Count the lines below that contain the word "from". Give only the number.

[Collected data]
════════════════

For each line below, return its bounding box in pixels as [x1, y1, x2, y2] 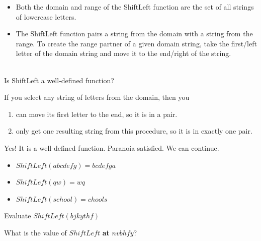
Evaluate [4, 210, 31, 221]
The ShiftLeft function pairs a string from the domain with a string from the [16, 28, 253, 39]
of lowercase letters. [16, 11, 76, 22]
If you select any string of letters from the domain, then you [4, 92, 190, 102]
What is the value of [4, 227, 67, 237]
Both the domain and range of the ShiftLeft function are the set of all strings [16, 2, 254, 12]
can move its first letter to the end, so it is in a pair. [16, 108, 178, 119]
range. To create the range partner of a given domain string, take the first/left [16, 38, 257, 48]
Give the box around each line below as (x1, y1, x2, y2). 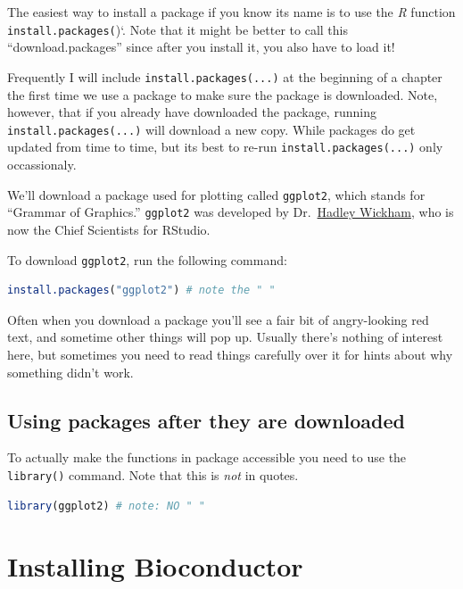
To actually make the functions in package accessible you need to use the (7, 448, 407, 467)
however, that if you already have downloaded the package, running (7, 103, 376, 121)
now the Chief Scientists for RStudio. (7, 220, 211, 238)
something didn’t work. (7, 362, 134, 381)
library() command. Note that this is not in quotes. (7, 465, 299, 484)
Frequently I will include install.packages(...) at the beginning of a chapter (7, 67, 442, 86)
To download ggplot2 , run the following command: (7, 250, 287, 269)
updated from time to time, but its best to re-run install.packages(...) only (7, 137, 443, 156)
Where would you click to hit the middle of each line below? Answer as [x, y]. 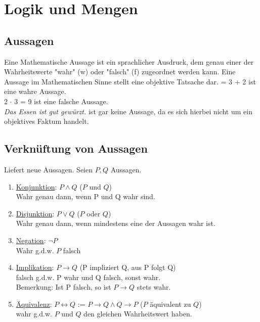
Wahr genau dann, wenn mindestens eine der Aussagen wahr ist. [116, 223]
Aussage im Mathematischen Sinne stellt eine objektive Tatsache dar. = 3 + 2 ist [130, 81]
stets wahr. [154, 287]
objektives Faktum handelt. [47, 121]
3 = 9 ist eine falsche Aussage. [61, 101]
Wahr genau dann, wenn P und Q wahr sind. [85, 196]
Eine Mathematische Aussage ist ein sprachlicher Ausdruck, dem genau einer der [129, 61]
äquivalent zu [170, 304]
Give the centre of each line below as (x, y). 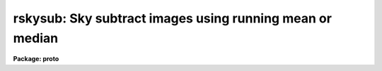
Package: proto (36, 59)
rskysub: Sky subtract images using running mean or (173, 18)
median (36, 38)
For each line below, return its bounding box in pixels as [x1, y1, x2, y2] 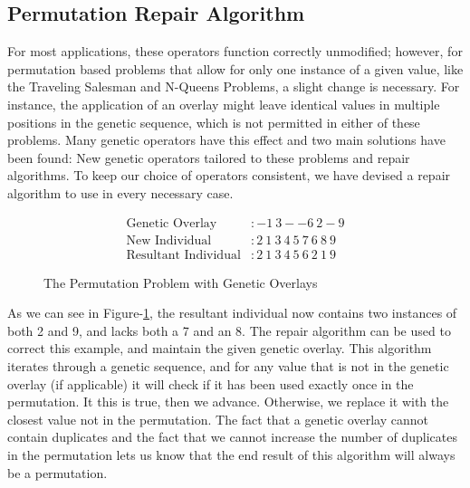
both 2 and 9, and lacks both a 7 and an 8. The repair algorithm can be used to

════════════════

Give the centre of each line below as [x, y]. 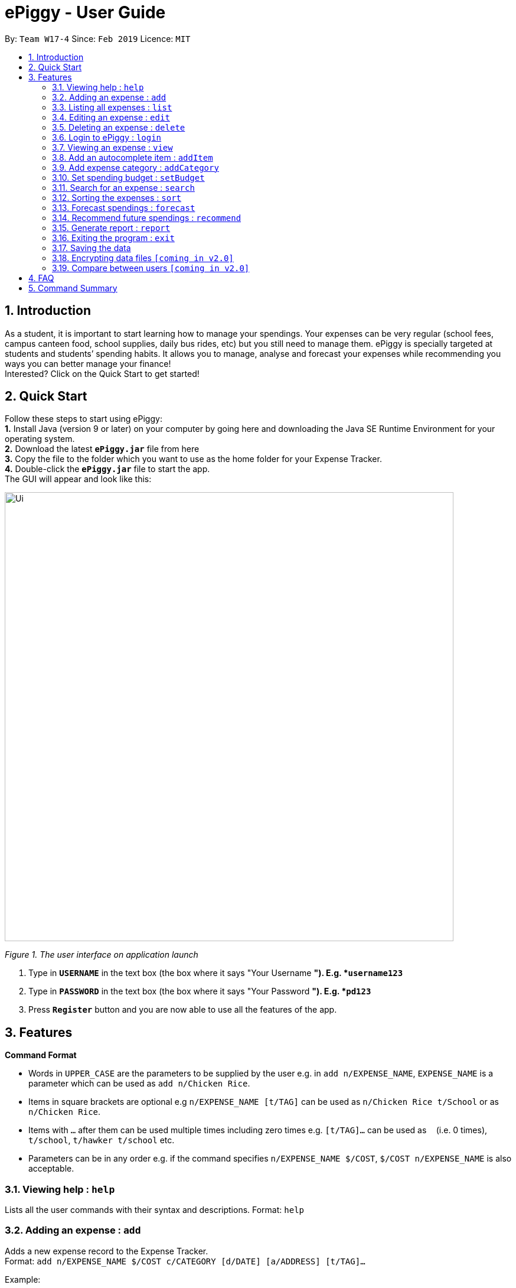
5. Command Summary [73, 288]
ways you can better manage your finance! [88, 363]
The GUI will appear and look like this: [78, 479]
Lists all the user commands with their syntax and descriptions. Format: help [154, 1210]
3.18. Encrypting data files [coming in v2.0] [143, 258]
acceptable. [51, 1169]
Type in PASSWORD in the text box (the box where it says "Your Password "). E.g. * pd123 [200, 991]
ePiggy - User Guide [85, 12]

════════════════

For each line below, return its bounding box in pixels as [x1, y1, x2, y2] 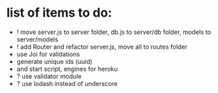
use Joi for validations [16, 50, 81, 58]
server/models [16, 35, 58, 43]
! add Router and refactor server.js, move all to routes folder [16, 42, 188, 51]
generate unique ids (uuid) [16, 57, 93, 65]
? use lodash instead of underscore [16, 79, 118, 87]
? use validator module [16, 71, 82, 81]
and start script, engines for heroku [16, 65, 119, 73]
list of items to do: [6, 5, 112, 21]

════════════════

Answer below:
3